A microservices architecture consists of a collection of small, autonomous services. Each service is self-contained and should implement a single business capability. In some ways, microservices are the natural evolution of service oriented architectures (SOA), but there are differences between microservices and SOA. Here are some defining characteristics of a microservice:
In a microservices architecture, services are small, independent, and loosely coupled. Each service is a separate codebase, which can be managed by a small development team. Services can be deployed independently. A team can update an existing service without rebuilding and redeploying the entire application. Services are responsible for persisting their own data or external state. This differs from the traditional model, where a separate data layer handles data persistence. Services communicate with each other by using well-defined APIs. Internal implementation details of each service are hidden from other services. Services don't need to share the same technology stack, libraries, or frameworks.
Management. The management component is responsible for placing services on nodes, identifying failures, rebalancing services across nodes, and so forth. Service Discovery. Maintains a list of services and which nodes they are located on. Enables service lookup to find the endpoint for a service. API Gateway. The API gateway is the entry point for clients. Clients don't call services directly. Instead, they call the API gateway, which forwards the call to the appropriate services on the back end. The API gateway might aggregate the responses from several services and return the aggregated response. The advantages of using an API gateway include: It decouples clients from services.
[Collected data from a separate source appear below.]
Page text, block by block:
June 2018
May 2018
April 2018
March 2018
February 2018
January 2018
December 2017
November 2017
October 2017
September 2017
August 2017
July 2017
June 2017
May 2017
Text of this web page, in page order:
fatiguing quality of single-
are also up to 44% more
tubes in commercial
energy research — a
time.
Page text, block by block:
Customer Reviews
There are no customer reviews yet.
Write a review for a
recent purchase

Services can be versioned or refactored without needing to update all of the clients. Services can use messaging protocols that are not web friendly, such as AMQP. The API Gateway can perform other cross-cutting functions such as authentication, logging, SSL termination, and load balancing.
Consider this architecture style for: Large applications that require a high release velocity. Complex applications that need to be highly scalable. Applications with rich domains or many subdomains. An organization that consists of small development teams.
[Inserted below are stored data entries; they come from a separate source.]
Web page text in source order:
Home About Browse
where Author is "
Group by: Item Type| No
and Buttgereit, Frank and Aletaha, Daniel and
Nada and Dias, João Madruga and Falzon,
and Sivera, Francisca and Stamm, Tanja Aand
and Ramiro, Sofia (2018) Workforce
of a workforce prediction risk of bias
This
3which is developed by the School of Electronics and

Independent deployments. You can update a service without redeploying the entire application, and roll back or roll forward an update if something goes wrong. Bug fixes and feature releases are more manageable and less risky. Independent development. A single development team can build, test, and deploy a service. The result is continuous innovation and a faster release cadence. Small, focused teams. Teams can focus on one service. The smaller scope of each service makes the code base easier to understand, and it's easier for new team members to ramp up. Fault isolation. If a service goes down, it won't take out the entire application. However, that doesn't mean you get resiliency for free. You still need to follow resiliency best practices and design patterns. See Designing resilient applications for Azure. Mixed technology stacks. Teams can pick the technology that best fits their service. Granular scaling. Services can be scaled independently. At the same time, the higher density of services per VM means that VM resources are fully utilized. Using placement constraints, a services can be matched to a VM profile (high CPU, high memory, and so on).
Complexity. A microservices application has more moving parts than the equivalent monolithic application. Each service is simpler, but the entire system as a whole is more complex. Development and test. Developing against service dependencies requires a different approach. Existing tools are not necessarily designed to work with service dependencies. Refactoring across service boundaries can be difficult. It is also challenging to test service dependencies, especially when the application is evolving quickly. Lack of governance. The decentralized approach to building microservices has advantages, but it can also lead to problems. You may end up with so many different languages and frameworks that the application becomes hard to maintain. It may be useful to put some project-wide standards in place, without overly restricting teams' flexibility. This especially applies to cross-cutting functionality such as logging. Network congestion and latency. The use of many small, granular services can result in more interservice communication. Also, if the chain of service dependencies gets too long (service A calls B, which calls C...), the additional latency can become a problem. You will need to design APIs carefully. Avoid overly chatty APIs, think about serialization formats, and look for places to use asynchronous communication patterns. Data integrity. With each microservice responsible for its own data persistence. As a result, data consistency can be a challenge. Embrace eventual consistency where possible. Management. To be successful with microservices requires a mature DevOps culture. Correlated logging across services can be challenging. Typically, logging must correlate multiple service calls for a single user operation. Versioning. Updates to a service must not break services that depend on it. Multiple services could be updated at any given time, so without careful design, you might have problems with backward or forward compatibility. Skillset. Microservices are highly distributed systems. Carefully evaluate whether the team has the skills and experience to be successful.